Sidney explains this by saying that for writers of fictions – such as poets and playwrights – it’s actually impossible to lie, because they never affirm that anything they say is true. They are presenting their writing as fiction, so they’re not pretending to deal in facts. If you offer a story to readers and imply, ‘I made this all up’, although what follows is a fiction – essentially, one long lie – you as a poet are not lying, because by couching your narrative as a work of fiction, you are admitting that what you offer up is untrue. But the historian, by contrast, purports to present the reader with facts, so as soon as they play fast and loose with those facts, or smooth over certain details, or cast things in a favourable or unfavourable light depending upon their own biases, they run the risk of lying. Because historians – unlike poets – affirm things, they lie as soon as they offer something which is packaged as ‘fact’ but is not factually true.

This rhetorical masterstroke is one of the most famous and influential parts of Sidney’s An Apology for Poetry. It’s a counterblast to not only Gosson’s assertion that the poet is the ‘mother of lies’, but to Plato’s older objection to the poet (in his The Republic, arguably the first work of utopian literature ever written) on the grounds that poets are untrustworthy, because they make things up.
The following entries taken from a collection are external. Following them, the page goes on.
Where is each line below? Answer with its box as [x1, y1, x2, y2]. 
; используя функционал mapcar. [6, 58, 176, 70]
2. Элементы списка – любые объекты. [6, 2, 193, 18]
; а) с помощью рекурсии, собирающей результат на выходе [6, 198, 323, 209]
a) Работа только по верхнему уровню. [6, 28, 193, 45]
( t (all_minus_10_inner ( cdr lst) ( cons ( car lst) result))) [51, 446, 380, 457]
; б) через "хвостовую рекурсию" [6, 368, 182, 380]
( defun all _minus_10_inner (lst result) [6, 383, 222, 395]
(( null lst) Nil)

On the contrary, as we’ve seen, Sidney believes the poet is valuable precisely because he makes things up and only makes things up. And poetry, through its world of fancy and idealism, can impart valuable lessons to people. Even comedy, often Aristotle’s idea of poetry as mimesis or imitation. Comedy, Sidney maintains, leads people towards virtue by representing human error and folly as absurd and worthy of scorn. Sidney also addresses the role of the English language, arguing that it is a worthy vehicle for poetry. As the language of the people (it had even been the official language of the English court since the early fifteenth century), English is perfect for such a democratic art as poetry – a form that, after all, Sidney believes should both delight and instruct its readers and spectators.